→ **MATERIAL PROVIDED**
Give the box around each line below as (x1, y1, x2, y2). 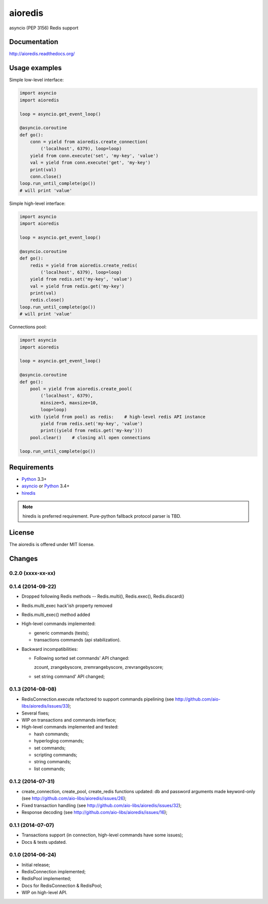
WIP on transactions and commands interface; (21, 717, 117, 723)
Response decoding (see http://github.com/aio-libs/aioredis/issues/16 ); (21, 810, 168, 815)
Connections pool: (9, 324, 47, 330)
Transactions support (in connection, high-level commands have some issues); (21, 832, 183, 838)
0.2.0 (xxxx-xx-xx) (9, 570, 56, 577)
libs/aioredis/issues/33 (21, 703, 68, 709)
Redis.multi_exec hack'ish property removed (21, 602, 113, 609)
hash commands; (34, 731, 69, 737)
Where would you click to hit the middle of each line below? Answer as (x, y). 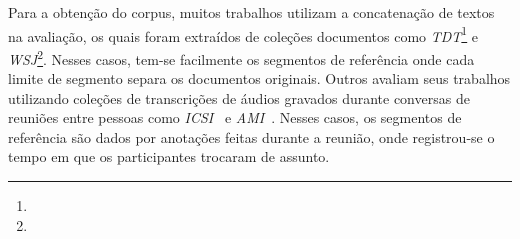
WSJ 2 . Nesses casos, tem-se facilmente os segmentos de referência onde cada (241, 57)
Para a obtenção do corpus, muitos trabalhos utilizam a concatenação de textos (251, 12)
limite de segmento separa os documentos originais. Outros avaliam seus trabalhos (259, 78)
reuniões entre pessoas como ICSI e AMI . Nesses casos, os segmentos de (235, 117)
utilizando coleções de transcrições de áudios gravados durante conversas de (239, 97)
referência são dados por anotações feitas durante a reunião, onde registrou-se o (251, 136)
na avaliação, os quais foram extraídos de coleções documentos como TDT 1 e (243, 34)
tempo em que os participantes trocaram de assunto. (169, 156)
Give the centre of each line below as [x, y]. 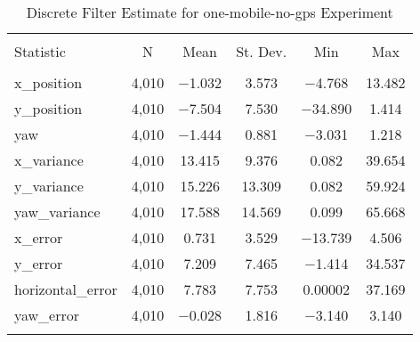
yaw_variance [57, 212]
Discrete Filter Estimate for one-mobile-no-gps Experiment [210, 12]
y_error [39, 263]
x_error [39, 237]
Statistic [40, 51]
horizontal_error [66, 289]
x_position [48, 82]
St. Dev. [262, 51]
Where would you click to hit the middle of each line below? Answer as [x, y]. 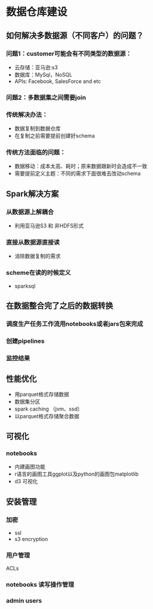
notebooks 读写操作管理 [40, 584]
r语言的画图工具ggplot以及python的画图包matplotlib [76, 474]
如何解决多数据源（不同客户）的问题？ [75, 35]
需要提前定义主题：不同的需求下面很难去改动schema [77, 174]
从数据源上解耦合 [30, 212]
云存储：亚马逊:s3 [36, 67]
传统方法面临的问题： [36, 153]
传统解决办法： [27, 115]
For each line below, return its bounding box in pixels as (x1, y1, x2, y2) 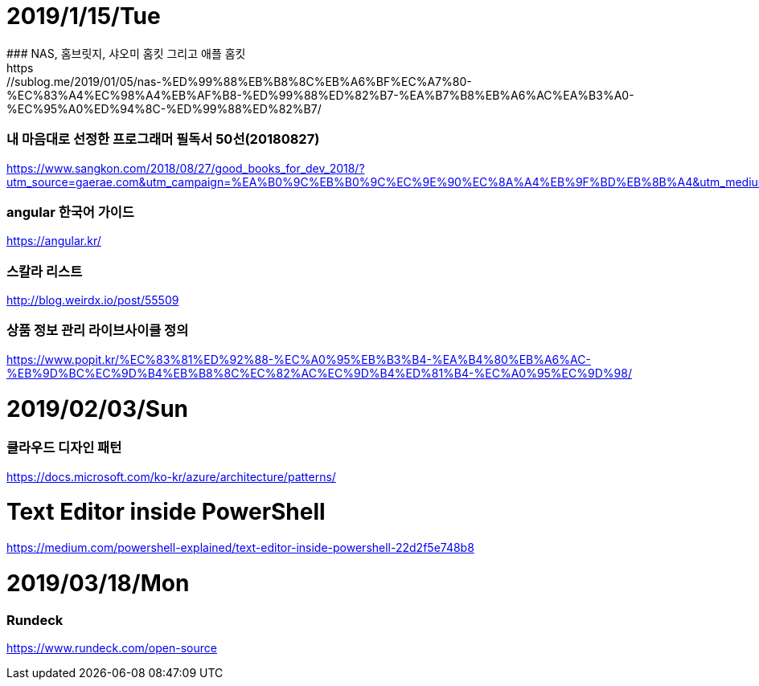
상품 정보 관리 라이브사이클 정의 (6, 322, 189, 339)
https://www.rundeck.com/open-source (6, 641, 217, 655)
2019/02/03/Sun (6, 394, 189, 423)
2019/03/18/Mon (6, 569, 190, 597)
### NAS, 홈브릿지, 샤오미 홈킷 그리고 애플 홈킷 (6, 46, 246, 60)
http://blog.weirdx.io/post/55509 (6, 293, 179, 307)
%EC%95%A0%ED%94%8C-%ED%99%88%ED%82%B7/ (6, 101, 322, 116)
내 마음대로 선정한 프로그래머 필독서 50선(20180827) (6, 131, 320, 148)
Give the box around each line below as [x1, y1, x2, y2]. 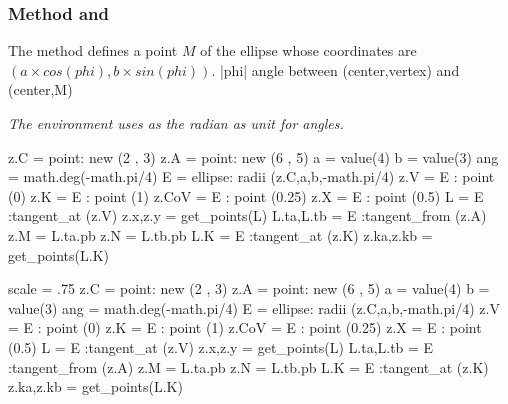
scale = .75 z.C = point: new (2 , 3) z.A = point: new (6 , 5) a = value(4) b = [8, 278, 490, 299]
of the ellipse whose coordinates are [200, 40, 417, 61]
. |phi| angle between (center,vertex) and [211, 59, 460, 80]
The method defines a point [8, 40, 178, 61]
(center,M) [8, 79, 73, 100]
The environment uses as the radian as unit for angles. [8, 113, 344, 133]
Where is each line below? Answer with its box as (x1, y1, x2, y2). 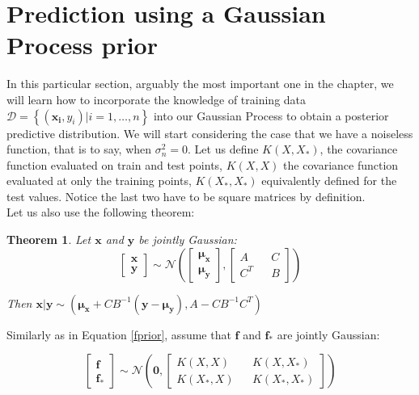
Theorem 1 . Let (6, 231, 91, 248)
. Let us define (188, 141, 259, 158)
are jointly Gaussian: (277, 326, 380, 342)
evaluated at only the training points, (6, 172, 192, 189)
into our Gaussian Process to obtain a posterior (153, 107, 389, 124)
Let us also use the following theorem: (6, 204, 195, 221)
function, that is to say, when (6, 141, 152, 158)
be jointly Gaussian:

→ **YOUR TASK**
The expected answer is an exact copy of the lines beginning at the one with "are jointly Gaussian: (277, 326, 380, 342)" and running to the end of the entries above.

→ **ANSWER SPACE**
are jointly Gaussian: (277, 326, 380, 342)
evaluated at only the training points, (6, 172, 192, 189)
into our Gaussian Process to obtain a posterior (153, 107, 389, 124)
Let us also use the following theorem: (6, 204, 195, 221)
function, that is to say, when (6, 141, 152, 158)
be jointly Gaussian:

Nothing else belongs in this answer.